В «Смерти Вергилия» Германа Броха такой территорией становятся земли Рима, застигнутые в минуту особой торжественности, когда деяния Октавиана Августа (он даровал мир после республиканской смуты) перетекают в строки поэмы, призванной увековечить римский дух. Вергилий недоволен поэмой, он хочет ее уничтожить. Август нуждается в ней. Между ними происходит долгий разговор: и больной поэт, и молодцеватый цезарь произносят слова в сверхличном, «метаисторическом» плане. Август представляет римское начало, римский космос, взятый во всей полноте своего содержания. Вергилий предрекает наступленье времен, когда из государства граждан вырастет царство людей: «…человек взыскует познания; кому он служит в своем благочестии, и коли будет дано ему познание, то и будет создано новое царство, царство, осененное законом познания, осененное благодатью, — порука творения». В отличие от Октавианова великодержавного принципата, царствие это не от мира сего: «Однажды придет тот, кто будет владеть познанием; в его бытии будет избавлен мир — для познания». Понятно, что, кроме как в вечности или в империи, такие разговоры больше вести негде.
В умирающей Австро-Венгрии, повторим это, только и возможны еще жизнь, страсть и смерть («Марш Радецкого», «Фальшивый вес» Йозефа Рота). Если позволительно будет перевести артистическую образность ротовских сочинений на язык рационального высказывания, то получится, что жизнь и смерть соприродны лишь традиционалистскому типу общества (к нему относятся империи и монархии), а в эпоху окончательного надлома таких обществ любовь и гибель пропитываются прощальным упоением, становясь прекрасными (вспомним опять же Рильке). Ближайшая русская параллель здесь — поздний Бунин, стилистически от Йозефа Рота далекий. В самом мистически напряженном бунинском цикле, «Темных аллеях», развеянная по ветру прелесть русского бытия зафиксирована с исключительной материальной цепкостью: снег, рысаки, отменная еда в ресторанах и трактирах, свежесть губ русских возлюбленных, страсть, кровь, смерть, увядание. Галлюцинаторная сила бунинской памяти для того и мобилизована, чтобы воссоздать цельный и, что первостепенно важно, физиологически достоверный образ погибшего способа существования, утраченной цивилизации чувств и поступков, в которой только и возможно было все настоящее: секс, смерть, слово.
В текстах «незамеченного» поколения русской эмиграции — принципиально иное видение оставленной России, неотделимое от общего мировоззрения проклятых русских детей Монпарнаса. Россию они помнили неотчетливо и уж точно не успели в ней никем стать, вдыхая в молодости бензин на улицах чужих городов и пытаясь понять свою судьбу, свою диковинную непринадлежность в очень трудном для восприятия старших контексте, тексте, подтексте, в чем угодно другом.
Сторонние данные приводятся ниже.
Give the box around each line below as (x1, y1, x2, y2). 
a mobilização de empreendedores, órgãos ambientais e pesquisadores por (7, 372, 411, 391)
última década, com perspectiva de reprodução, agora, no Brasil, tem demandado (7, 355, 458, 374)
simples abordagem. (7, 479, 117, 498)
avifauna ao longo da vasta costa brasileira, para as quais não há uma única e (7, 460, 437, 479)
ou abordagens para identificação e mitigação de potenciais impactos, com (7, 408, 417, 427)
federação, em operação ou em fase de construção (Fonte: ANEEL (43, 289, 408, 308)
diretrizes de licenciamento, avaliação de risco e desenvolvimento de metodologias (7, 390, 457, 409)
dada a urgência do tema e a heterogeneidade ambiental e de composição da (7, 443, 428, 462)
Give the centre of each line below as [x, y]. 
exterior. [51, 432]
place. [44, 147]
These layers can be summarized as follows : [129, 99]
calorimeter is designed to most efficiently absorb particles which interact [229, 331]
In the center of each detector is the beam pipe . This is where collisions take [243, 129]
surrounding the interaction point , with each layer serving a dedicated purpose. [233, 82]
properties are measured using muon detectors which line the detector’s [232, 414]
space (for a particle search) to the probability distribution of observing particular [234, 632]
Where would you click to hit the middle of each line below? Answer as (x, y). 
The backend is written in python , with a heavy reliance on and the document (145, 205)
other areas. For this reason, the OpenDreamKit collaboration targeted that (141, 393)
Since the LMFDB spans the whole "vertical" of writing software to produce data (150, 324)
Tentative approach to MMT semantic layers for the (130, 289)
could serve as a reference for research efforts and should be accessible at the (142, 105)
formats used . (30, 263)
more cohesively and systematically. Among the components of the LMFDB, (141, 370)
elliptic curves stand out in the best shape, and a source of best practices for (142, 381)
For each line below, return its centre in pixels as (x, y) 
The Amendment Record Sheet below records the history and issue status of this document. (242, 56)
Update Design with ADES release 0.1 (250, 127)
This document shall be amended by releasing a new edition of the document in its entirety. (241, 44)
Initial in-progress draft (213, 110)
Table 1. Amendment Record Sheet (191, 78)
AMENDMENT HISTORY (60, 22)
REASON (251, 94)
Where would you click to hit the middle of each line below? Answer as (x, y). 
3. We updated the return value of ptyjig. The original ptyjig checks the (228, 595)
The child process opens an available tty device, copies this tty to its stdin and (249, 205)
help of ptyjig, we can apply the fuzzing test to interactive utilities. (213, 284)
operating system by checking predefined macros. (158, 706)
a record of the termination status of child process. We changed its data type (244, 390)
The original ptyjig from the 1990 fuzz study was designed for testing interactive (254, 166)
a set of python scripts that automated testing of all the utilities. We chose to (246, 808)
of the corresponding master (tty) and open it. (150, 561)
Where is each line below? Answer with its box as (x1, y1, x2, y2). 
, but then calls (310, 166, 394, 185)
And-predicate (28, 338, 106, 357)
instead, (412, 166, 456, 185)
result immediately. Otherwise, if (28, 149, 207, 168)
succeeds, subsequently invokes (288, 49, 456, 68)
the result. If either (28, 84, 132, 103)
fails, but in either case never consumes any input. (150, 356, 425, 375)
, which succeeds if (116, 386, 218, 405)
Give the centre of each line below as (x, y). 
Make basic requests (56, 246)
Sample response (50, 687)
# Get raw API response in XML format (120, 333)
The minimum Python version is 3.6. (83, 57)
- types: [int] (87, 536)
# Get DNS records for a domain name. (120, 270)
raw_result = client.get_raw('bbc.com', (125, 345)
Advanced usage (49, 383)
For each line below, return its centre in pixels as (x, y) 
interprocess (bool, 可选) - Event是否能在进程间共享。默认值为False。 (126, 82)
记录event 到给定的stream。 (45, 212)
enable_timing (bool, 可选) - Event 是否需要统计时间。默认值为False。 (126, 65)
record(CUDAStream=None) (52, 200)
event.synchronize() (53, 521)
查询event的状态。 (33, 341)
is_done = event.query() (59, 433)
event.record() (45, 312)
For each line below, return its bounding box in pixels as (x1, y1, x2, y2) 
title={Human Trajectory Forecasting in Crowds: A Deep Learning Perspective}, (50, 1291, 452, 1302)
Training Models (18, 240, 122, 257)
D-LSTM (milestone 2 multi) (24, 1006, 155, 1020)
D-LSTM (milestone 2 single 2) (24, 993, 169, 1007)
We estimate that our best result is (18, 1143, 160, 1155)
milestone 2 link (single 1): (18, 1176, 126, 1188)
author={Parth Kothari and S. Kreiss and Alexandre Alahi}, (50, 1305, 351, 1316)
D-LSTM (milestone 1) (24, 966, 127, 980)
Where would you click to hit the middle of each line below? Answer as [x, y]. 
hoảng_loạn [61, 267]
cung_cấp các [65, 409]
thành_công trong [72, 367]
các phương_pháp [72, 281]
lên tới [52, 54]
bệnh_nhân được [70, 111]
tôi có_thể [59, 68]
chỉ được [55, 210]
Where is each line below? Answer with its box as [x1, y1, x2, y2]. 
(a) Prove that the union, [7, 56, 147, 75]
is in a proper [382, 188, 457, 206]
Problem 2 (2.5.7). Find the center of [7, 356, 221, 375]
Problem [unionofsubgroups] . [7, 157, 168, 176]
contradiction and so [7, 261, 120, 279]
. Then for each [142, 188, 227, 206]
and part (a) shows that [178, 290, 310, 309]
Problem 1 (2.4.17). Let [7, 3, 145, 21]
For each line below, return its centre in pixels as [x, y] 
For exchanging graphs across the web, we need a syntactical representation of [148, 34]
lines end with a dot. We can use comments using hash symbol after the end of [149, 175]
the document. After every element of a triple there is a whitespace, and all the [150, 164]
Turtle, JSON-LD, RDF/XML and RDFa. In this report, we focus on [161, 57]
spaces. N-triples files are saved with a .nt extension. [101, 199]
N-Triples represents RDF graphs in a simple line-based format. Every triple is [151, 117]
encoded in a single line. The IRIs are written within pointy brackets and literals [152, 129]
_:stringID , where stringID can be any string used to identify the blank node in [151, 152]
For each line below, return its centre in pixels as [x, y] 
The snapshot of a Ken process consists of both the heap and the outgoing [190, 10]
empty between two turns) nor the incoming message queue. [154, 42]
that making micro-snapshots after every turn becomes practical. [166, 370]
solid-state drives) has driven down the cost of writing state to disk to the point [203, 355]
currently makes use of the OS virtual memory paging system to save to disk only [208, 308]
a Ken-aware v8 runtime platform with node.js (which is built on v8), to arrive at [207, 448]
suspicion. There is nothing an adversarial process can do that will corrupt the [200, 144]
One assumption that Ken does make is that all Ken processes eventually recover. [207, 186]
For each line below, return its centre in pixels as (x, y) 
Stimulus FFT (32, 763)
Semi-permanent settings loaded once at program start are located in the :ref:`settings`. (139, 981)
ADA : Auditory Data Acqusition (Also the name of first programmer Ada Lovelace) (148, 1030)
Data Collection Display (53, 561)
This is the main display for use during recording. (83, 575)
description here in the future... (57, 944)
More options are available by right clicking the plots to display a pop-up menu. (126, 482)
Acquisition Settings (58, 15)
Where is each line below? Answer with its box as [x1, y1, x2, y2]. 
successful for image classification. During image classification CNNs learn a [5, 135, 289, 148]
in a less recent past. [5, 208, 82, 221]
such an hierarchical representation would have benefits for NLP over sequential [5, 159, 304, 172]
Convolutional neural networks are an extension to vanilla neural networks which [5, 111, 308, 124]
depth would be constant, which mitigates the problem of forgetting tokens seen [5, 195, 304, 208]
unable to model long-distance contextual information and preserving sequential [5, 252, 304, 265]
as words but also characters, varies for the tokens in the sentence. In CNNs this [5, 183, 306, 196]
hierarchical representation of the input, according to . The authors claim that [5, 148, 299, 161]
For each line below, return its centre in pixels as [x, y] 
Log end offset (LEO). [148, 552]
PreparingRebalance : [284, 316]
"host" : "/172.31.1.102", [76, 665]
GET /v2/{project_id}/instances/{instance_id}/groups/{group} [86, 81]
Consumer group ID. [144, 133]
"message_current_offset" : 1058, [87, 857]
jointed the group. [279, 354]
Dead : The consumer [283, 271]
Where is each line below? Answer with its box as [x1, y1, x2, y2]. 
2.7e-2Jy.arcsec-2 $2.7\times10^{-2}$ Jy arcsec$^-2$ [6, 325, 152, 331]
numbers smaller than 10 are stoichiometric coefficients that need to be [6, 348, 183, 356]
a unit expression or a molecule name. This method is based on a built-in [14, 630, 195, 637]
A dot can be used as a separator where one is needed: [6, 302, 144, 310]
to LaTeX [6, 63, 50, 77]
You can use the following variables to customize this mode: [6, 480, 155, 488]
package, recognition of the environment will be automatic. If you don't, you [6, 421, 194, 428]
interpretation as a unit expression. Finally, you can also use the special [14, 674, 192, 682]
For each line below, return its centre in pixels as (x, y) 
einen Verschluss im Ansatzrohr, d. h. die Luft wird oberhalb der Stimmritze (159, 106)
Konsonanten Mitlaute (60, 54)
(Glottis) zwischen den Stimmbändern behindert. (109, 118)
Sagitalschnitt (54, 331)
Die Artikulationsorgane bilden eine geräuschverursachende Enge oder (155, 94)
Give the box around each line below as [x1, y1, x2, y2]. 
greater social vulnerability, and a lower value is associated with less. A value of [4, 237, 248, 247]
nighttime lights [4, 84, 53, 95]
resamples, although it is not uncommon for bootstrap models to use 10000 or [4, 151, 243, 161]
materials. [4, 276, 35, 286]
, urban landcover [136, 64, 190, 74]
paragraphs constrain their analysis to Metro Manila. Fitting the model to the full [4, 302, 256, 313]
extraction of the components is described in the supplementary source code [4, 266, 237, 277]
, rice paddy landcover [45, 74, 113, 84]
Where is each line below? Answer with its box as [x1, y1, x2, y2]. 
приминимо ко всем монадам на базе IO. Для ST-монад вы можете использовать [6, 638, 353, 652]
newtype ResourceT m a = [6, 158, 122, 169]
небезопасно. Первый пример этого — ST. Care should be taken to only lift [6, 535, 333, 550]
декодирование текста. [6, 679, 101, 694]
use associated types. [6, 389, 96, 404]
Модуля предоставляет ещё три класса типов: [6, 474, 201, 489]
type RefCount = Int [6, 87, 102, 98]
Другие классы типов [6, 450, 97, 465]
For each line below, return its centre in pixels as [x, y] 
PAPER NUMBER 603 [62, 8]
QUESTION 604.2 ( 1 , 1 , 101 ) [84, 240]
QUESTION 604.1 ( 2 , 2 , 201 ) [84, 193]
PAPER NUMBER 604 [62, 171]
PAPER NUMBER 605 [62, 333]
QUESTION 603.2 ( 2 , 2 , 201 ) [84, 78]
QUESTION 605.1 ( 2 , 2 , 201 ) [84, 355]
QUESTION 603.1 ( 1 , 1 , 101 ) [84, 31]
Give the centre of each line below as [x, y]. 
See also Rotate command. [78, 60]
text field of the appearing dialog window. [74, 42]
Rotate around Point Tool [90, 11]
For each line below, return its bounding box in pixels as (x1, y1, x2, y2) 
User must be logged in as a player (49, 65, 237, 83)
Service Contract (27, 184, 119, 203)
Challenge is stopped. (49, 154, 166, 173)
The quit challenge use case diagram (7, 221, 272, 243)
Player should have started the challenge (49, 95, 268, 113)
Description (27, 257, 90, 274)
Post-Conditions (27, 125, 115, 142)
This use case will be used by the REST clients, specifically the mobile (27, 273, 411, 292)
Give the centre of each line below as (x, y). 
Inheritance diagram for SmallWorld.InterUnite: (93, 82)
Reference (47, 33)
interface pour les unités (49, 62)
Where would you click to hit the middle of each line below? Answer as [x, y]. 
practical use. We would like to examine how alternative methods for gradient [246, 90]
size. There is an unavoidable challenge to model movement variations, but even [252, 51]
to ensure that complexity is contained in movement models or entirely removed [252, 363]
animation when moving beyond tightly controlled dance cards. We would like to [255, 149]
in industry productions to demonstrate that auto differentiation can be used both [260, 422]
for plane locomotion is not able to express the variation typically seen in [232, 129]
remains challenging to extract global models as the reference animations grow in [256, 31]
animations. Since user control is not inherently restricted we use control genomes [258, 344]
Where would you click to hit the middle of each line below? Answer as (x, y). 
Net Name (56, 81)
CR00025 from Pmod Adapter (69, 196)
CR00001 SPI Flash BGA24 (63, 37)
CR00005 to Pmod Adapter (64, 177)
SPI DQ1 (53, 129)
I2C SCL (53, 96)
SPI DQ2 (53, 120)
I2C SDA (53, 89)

Они были побочными детьми новых, послевоенных европейских мегаполисов, и Борис Поплавский, говоря от лица генерации молодых литературных изгнанников, настаивал, что их лучшие годы, годы наиболее интенсивного отзвука на окружающее, проходят в Париже (или в Праге, Ревеле и т. д.), который и является их родиной — с какой-то только отдаленной проекцией на русскую бесконечность. И старшим, и младшим покинутая ими страна нередко представлялась потерянным раем или отобранным вечным детством, понятым на манер Честертона: «Я чувствовал всегда, что детство было моей настоящей жизнью, истинным началом чего-то очень важного. Тогда я знал, а после забыл, что такое жить». Но если первые немало погуляли в этом парадизе среди плодов и пышных птиц и навсегда сохранили в себе плотный, материальный вкус утраченной жизни, то для вторых речь шла о чем-то идеальном, воображаемом да к тому же окутанном иронией и насмешливо-отстраненном. Для людей типа Поплавского «возвращение в Россию» — реальное или метафорическое — было изначально превзойдено в безнадежно-ироническом плане. В романе «Домой с небес» есть такие строки: «Будем работать, Олег… Будем жить, жить, жить… А потом бросим их всех, уедем в Россию, куда-нибудь на Урал, на завод, за которым сразу лесная пустыня, магнитные скалы… Будем ходить рваные… Хорошо… Среди равных… Научимся говорить на блатном кучерявом зощенковском жаргоне… Ах, Россия, Россия… Домой с небес… Домой из книг, из слов, из кабацкого нечистого высокомерия. И Олег говорил: да, Катя… И глаза его зажигались, как зажигались они от всего, от музыки, от вина или же от уличной драки…» Равный в этом фрагменте рифмуется с рваным. Можно сказать, прибегнув к знаменитой метафоре Спинозы, что между литературной Россией старших и младших поколений иногда бывало не больше общего, чем между «собакой — лающим животным и созвездием Пса».